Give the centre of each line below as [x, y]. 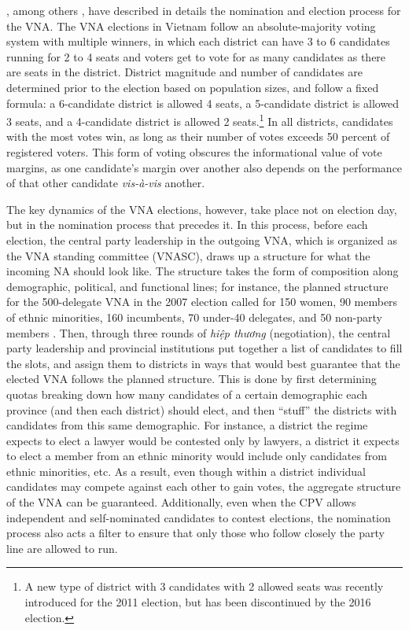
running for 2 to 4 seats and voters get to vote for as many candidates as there [196, 56]
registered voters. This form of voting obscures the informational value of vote [194, 152]
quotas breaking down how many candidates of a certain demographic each [187, 394]
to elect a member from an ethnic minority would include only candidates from [197, 456]
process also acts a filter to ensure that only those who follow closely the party [195, 533]
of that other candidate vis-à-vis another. [106, 183]
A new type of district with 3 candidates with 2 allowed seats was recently [204, 586]
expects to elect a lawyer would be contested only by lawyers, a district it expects [203, 440]

## WHAT THE EXERCISE ASKS
When you reach the line that contains "A new type of" in the material above, please copy it and every line after it exactly, stopping only at the last line.

## SOLUTION
A new type of district with 3 candidates with 2 allowed seats was recently [204, 586]
expects to elect a lawyer would be contested only by lawyers, a district it expects [203, 440]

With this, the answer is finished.